--- Stored dataset items ---
================================

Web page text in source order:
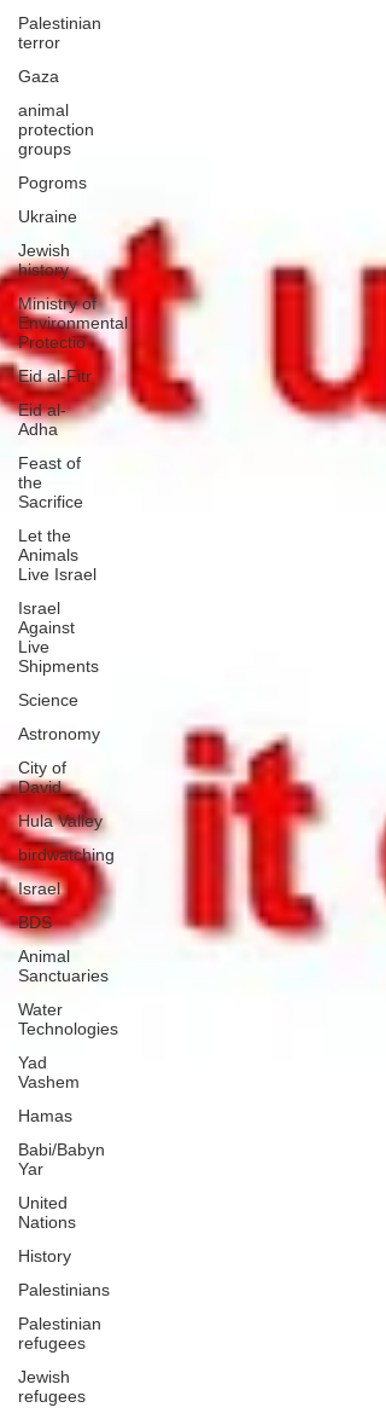
Palestinian
terror
Gaza
animal
protection
groups
Pogroms
Ukraine
Jewish
history
Ministry of
Environmental
Protectio
Eid al-Fitr
Eid al-
Adha
Feast of
the
Sacrifice
Let the
Animals
Live Israel
Israel
Against
Live
Shipments
Science
Astronomy
City of
David
Hula Valley
birdwatching
Israel
BDS
Animal
Sanctuaries
Water
Technologies
Yad
Vashem
Hamas
Babi/Babyn
Yar
United
Nations
History
Palestinians
Palestinian
refugees
Jewish
refugees
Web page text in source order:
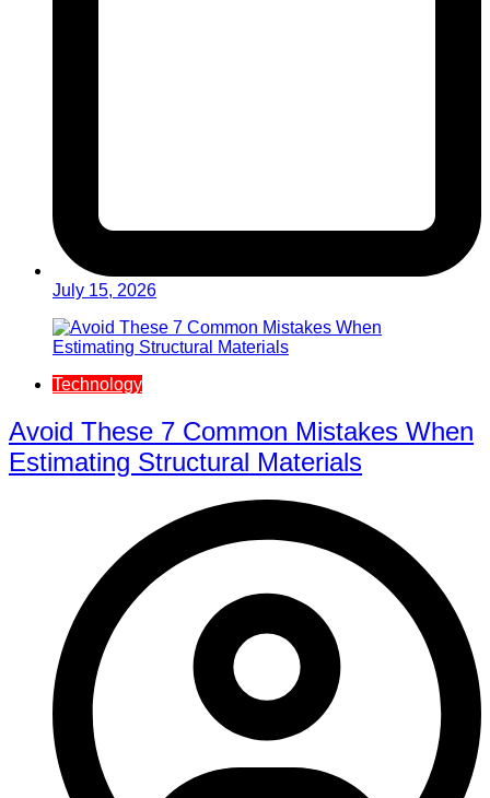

================================

--- PROBLEM TO SOLVE ---
Every line above should be duplicated exactly; the pictures are to be left out.

--- SOLUTION TO THIS EXERCISE ---
Web page text in source order:
Palestinian
terror
Gaza
animal
protection
groups
Pogroms
Ukraine
Jewish
history
Ministry of
Environmental
Protectio
Eid al-Fitr
Eid al-
Adha
Feast of
the
Sacrifice
Let the
Animals
Live Israel
Israel
Against
Live
Shipments
Science
Astronomy
City of
David
Hula Valley
birdwatching
Israel
BDS
Animal
Sanctuaries
Water
Technologies
Yad
Vashem
Hamas
Babi/Babyn
Yar
United
Nations
History
Palestinians
Palestinian
refugees
Jewish
refugees
Web page text in source order:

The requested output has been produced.